- Opening Delimiter -

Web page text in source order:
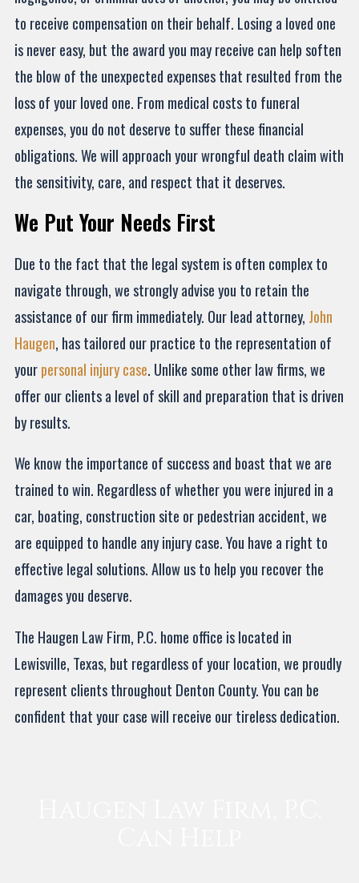
to receive compensation on their behalf. Losing a loved one
is never easy, but the award you may receive can help soften
the blow of the unexpected expenses that resulted from the
loss of your loved one. From medical costs to funeral
expenses, you do not deserve to suffer these financial
obligations. We will approach your wrongful death claim with
the sensitivity, care, and respect that it deserves.
We Put Your Needs First
Due to the fact that the legal system is often complex to
navigate through, we strongly advise you to retain the
assistance of our firm immediately. Our lead attorney, John
Haugen, has tailored our practice to the representation of
yourpersonal injury case. Unlike some other law firms, we
offer our clients a level of skill and preparation that is driven
by results.
We know the importance of success and boast that we are
trained to win. Regardless of whether you were injured in a
car, boating, construction site or pedestrian accident, we
are equipped to handle any injury case. You have a right to
effective legal solutions. Allow us to help you recover the
damages you deserve.
The Haugen Law Firm, P.C. home office is located in
Lewisville, Texas, but regardless of your location, we proudly
represent clients throughout Denton County. You can be
confident that your case will receive our tireless dedication.
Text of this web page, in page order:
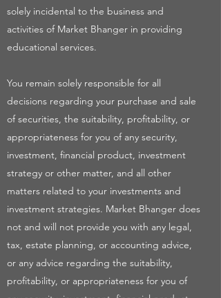
solely incidental to the business and
activities of Market Bhanger in providing
educational services.
You remain solely responsible for all
decisions regarding your purchase and sale
of securities, the suitability, profitability, or
appropriateness for you of any security,
investment, financial product, investment
strategy or other matter, and all other
matters related to your investments and
investment strategies. Market Bhanger does
not and will not provide you with any legal,
tax, estate planning, or accounting advice,
or any advice regarding the suitability,
profitability, or appropriateness for you of
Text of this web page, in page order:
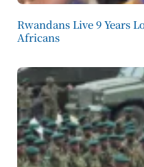
Rwandans Live 9 Years
Africans
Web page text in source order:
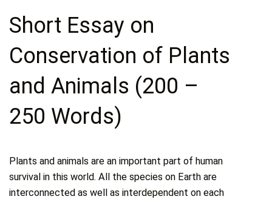
Short Essay on
Conservation of Plants
and Animals (200 –
250 Words)
Plants and animals are an important part of human
survival in this world. All the species on Earth are
interconnected as well as interdependent on each
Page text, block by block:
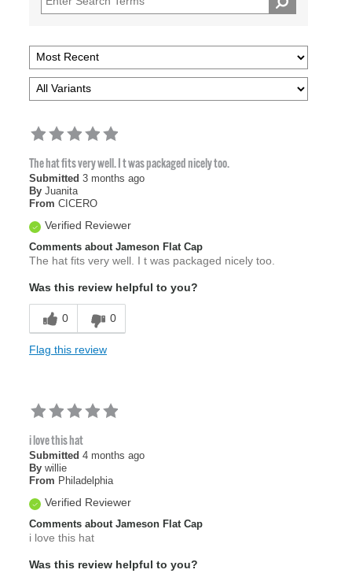
The hat fits very well. I t was packaged nicely too.
Submitted 3 months ago
By Juanita
From CICERO
Verified Reviewer
Comments about Jameson Flat Cap
The hat fits very well. I t was packaged nicely too.
Was this review helpful to you?
0 0
Flag this review
i love this hat
Submitted 4 months ago
By willie
From Philadelphia
Verified Reviewer
Comments about Jameson Flat Cap
i love this hat
Was this review helpful to you?
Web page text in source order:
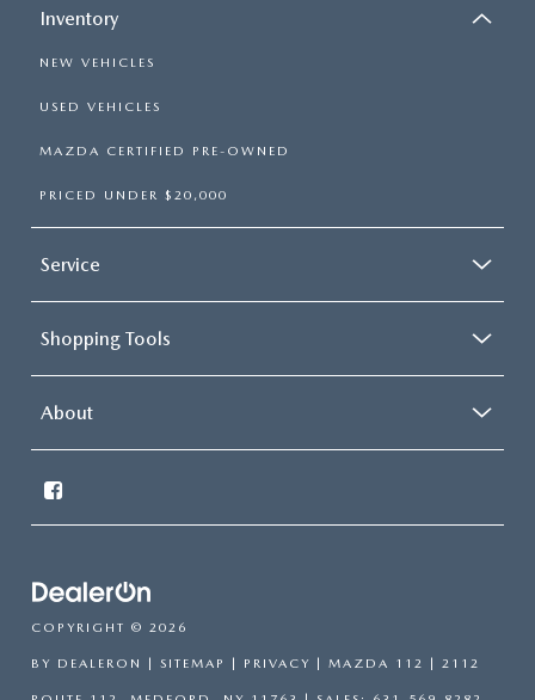
Inventory
NEW VEHICLES
USED VEHICLES
MAZDA CERTIFIED PRE-OWNED
PRICED UNDER $20,000
Service
Shopping Tools
About
COPYRIGHT © 2026
BY DEALERON SITEMAP PRIVACY | MAZDA 112 2112
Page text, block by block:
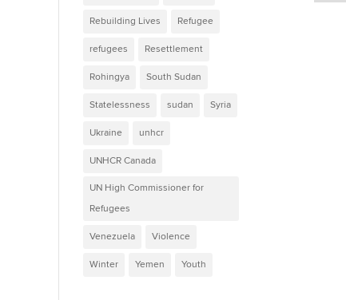
Rebuilding Lives Refugee
refugees Resettlement
Rohingya South Sudan
Statelessness sudan Syria
Ukraine unhcr
UNHCR Canada
UN High Commissioner for
Refugees
Venezuela Violence
Winter Yemen Youth
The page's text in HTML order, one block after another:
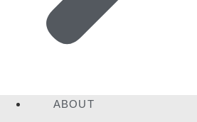
ABOUT
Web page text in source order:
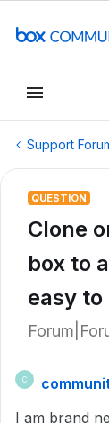
Support
QUESTION
Clone
box to
easy
C
I am brand
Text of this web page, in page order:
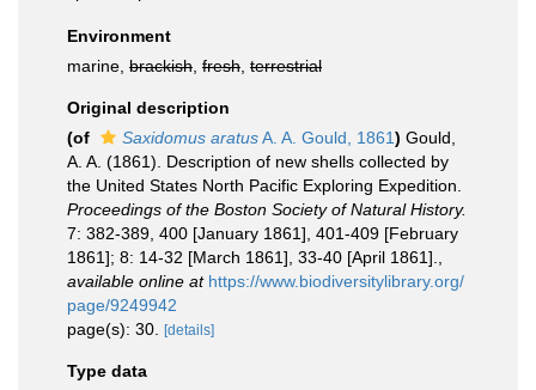
Environment
marine, brackish fresh terrestrial
Original description
(of
Saxidomus aratusA. A. Gould, 1861) Gould,
A. A. (1861). Description of new shells collected by
the United States North Pacific Exploring Expedition.
Proceedings of the Boston Society of Natural History.
7: 382-389, 400 [January 1861], 401-409 [February
1861]; 8: 14-32 [March 1861], 33-40 [April 1861].
available online at https://www.biodiversitylibrary.org/
page/9249942
page(s): 30.
[details]
Type data
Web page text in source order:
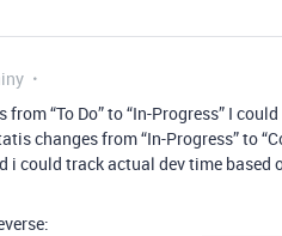
“To Do” to “In-Progress” I
changes from “In-Progress” to
i could track actual dev time based
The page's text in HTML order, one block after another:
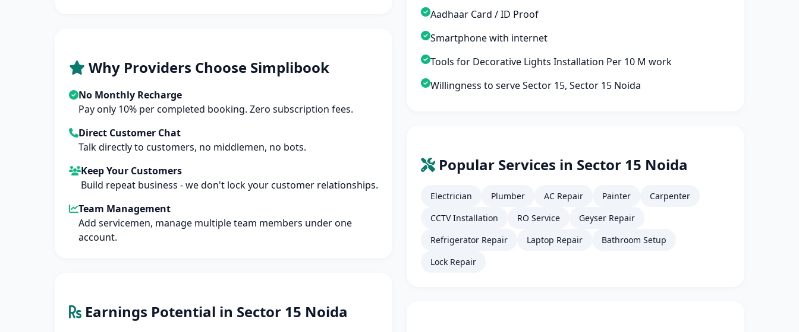
Why Providers Choose Simplibook
No Monthly Recharge
Pay only 10% per completed booking. Zero subscription fees.
Direct Customer Chat
Talk directly to customers, no middlemen, no bots.
Keep Your Customers
Build repeat business - we don't lock your customer relationships.
Team Management
Add servicemen, manage multiple team members under one
account.
Earnings Potential in Sector 15 Noida
Aadhaar Card / ID Proof
Smartphone with internet
Tools for Decorative Lights Installation Per 10 M work
Willingness to serve Sector 15, Sector 15 Noida
Popular Services in Sector 15 Noida
Electrician Plumber AC Repair Painter
Carpenter
CCTV Installation
RO Service
Geyser Repair
Refrigerator Repair
Laptop Repair
Bathroom Setup
Lock Repair
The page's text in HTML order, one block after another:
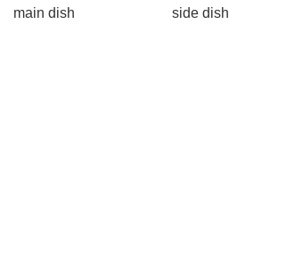
main dish side dish
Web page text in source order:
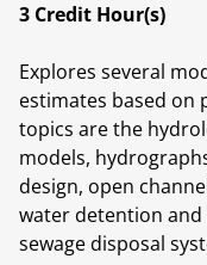
3 Credit Hour(s)
Explores several
estimates based on
topics are the
models,
design, open
water detention
sewage disposal
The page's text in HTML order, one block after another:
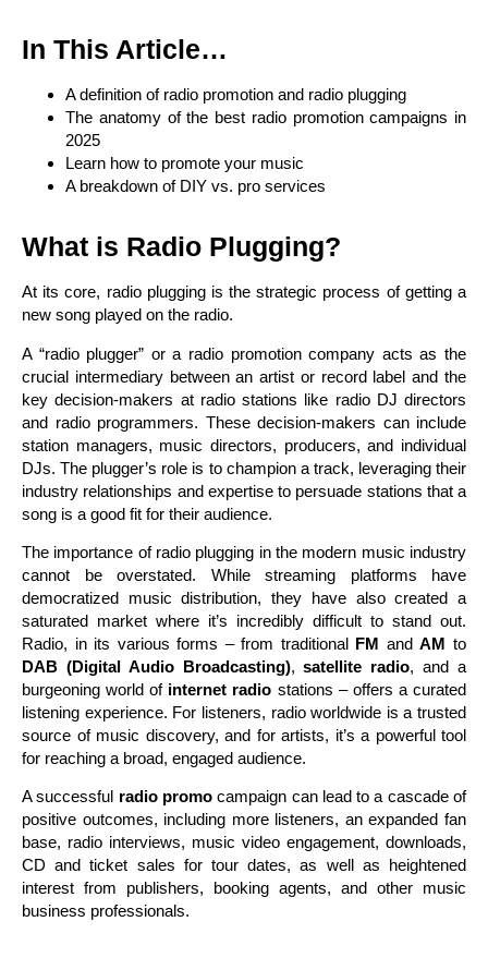
In This Article…
A definition of radio promotion and radio plugging
The anatomy of the best radio promotion campaigns in
2025
Learn how to promote your music
A breakdown of DIY vs. pro services
What is Radio Plugging?
At its core, radio plugging is the strategic process of getting a
new song played on the radio.
A “radio plugger” or a radio promotion company acts as the
crucial intermediary between an artist or record label and the
key decision-makers at radio stations like radio DJ directors
and radio programmers. These decision-makers can include
station managers, music directors, producers, and individual
DJs. The plugger’s role is to champion a track, leveraging their
industry relationships and expertise to persuade stations that a
song is a good fit for their audience.
The importance of radio plugging in the modern music industry
cannot be overstated. While streaming platforms have
democratized music distribution, they have also created a
saturated market where it’s incredibly difficult to stand out.
Radio, in its various forms – from traditional FM andAM to
DAB (Digital Audio Broadcasting),satellite radio, and a
burgeoning world of internet radio stations – offers a curated
listening experience. For listeners, radio worldwide is a trusted
source of music discovery, and for artists, it’s a powerful tool
for reaching a broad, engaged audience.
A successful radio promocampaign can lead to a cascade of
positive outcomes, including more listeners, an expanded fan
base, radio interviews, music video engagement, downloads,
CD and ticket sales for tour dates, as well as heightened
interest from publishers, booking agents, and other music
business professionals.
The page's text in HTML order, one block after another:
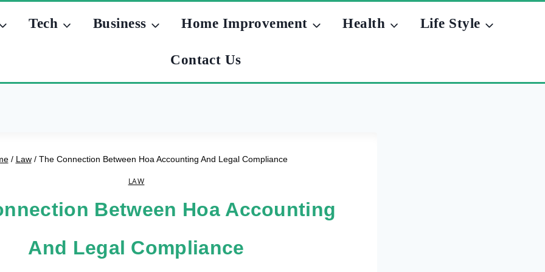
Tech Business Home Improvement Health Life Style
Contact Us
/ Law / The Connection Between Hoa Accounting And Legal Compliance
LAW
Between Hoa Accounting
And Legal Compliance
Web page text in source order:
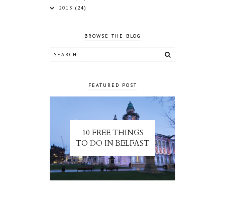
2013 (24)
BROWSE THE BLOG
FEATURED POST
10 FREE THINGS
TO DO IN BELFAST
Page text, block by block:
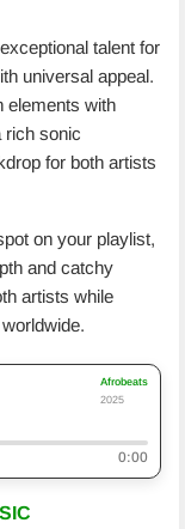
talent for
universal appeal.
elements with
rich sonic
for both artists
on your playlist,
and catchy
artists while
Afrobeats
2025
0:00
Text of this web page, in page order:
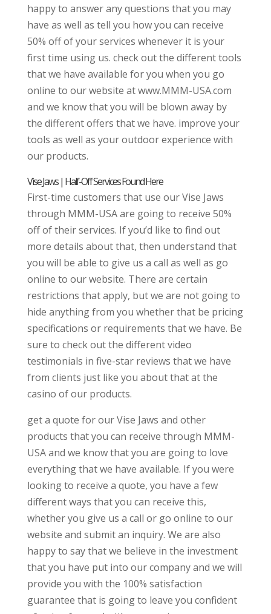
happy to answer any questions that you may
have as well as tell you how you can receive
50% off of your services whenever it is your
first time using us. check out the different tools
that we have available for you when you go
online to our website at www.MMM-USA.com
and we know that you will be blown away by
the different offers that we have. improve your
tools as well as your outdoor experience with
our products.
Vise Jaws | Half-Off Services Found Here
First-time customers that use our Vise Jaws
through MMM-USA are going to receive 50%
off of their services. If you’d like to find out
more details about that, then understand that
you will be able to give us a call as well as go
online to our website. There are certain
restrictions that apply, but we are not going to
hide anything from you whether that be pricing
specifications or requirements that we have. Be
sure to check out the different video
testimonials in five-star reviews that we have
from clients just like you about that at the
casino of our products.
get a quote for our Vise Jaws and other
products that you can receive through MMM-
USA and we know that you are going to love
everything that we have available. If you were
looking to receive a quote, you have a few
different ways that you can receive this,
whether you give us a call or go online to our
website and submit an inquiry. We are also
happy to say that we believe in the investment
that you have put into our company and we will
provide you with the 100% satisfaction
guarantee that is going to leave you confident
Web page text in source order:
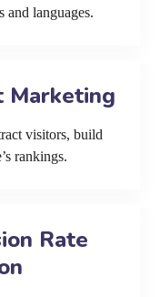
and languages.
Marketing
visitors, build
rankings.
Rate
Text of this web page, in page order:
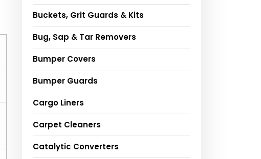
Buckets, Grit Guards & Kits
Bug, Sap & Tar Removers
Bumper Covers
Bumper Guards
Cargo Liners
Carpet Cleaners
Catalytic Converters
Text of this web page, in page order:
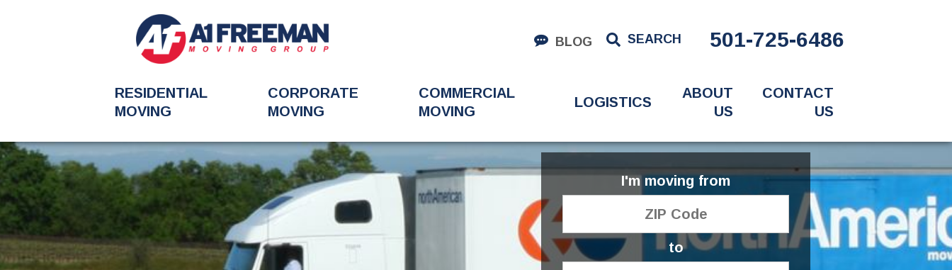
BLOG SEARCH 501-725-6486
RESIDENTIAL
MOVING
CORPORATE
MOVING
COMMERCIAL
MOVING
LOGISTICS
ABOUT
US
CONTACT
US
I'm moving from
to
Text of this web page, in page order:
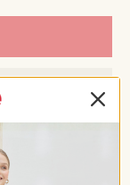
August 18.
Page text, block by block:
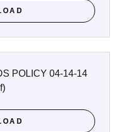
POLICY 04-14-14
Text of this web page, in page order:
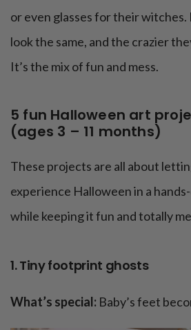
or even glasses for their
look the same, and the crazier
It’s the mix of fun and mess.
5 fun Halloween art
(ages 3 – 11 months)
These projects are all about
experience Halloween in a
while keeping it fun and totally
1. Tiny footprint ghosts
What’s special: Baby’s feet
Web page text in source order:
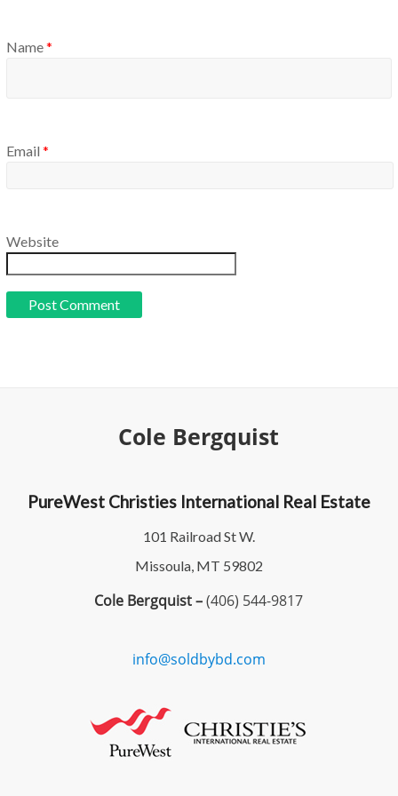
Name*
Email *
Website
Cole Bergquist
PureWest Christies International Real Estate
101 Railroad St W.
Missoula, MT 59802
Cole Bergquist –(406) 544-9817
info@soldbybd.com
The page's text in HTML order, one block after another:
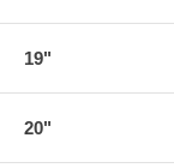
19"
20"
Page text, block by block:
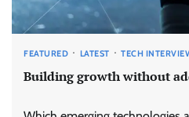
FEATURED LATEST TECH
Building growth without
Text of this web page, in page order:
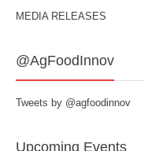
MEDIA RELEASES
@AgFoodInnov
Tweets by @agfoodinnov
Upcoming Events

- Closing Delimiter -

● **Required work**
The answer must be the lines above from the one containing "A breakdown of DIY vs. pro services" through the one containing "and we know that you will be blown away by", reproduced exactly, with no pictures and nothing else.

● **Finished exercise**
A breakdown of DIY vs. pro services
What is Radio Plugging?
At its core, radio plugging is the strategic process of getting a
new song played on the radio.
A “radio plugger” or a radio promotion company acts as the
crucial intermediary between an artist or record label and the
key decision-makers at radio stations like radio DJ directors
and radio programmers. These decision-makers can include
station managers, music directors, producers, and individual
DJs. The plugger’s role is to champion a track, leveraging their
industry relationships and expertise to persuade stations that a
song is a good fit for their audience.
The importance of radio plugging in the modern music industry
cannot be overstated. While streaming platforms have
democratized music distribution, they have also created a
saturated market where it’s incredibly difficult to stand out.
Radio, in its various forms – from traditional FM andAM to
DAB (Digital Audio Broadcasting),satellite radio, and a
burgeoning world of internet radio stations – offers a curated
listening experience. For listeners, radio worldwide is a trusted
source of music discovery, and for artists, it’s a powerful tool
for reaching a broad, engaged audience.
A successful radio promocampaign can lead to a cascade of
positive outcomes, including more listeners, an expanded fan
base, radio interviews, music video engagement, downloads,
CD and ticket sales for tour dates, as well as heightened
interest from publishers, booking agents, and other music
business professionals.
The page's text in HTML order, one block after another:
Tech Business Home Improvement Health Life Style
Contact Us
/ Law / The Connection Between Hoa Accounting And Legal Compliance
LAW
Between Hoa Accounting
And Legal Compliance
Web page text in source order:
2013 (24)
BROWSE THE BLOG
FEATURED POST
10 FREE THINGS
TO DO IN BELFAST
Page text, block by block:
talent for
universal appeal.
elements with
rich sonic
for both artists
on your playlist,
and catchy
artists while
Afrobeats
2025
0:00
Text of this web page, in page order:
happy to answer any questions that you may
have as well as tell you how you can receive
50% off of your services whenever it is your
first time using us. check out the different tools
that we have available for you when you go
online to our website at www.MMM-USA.com
and we know that you will be blown away by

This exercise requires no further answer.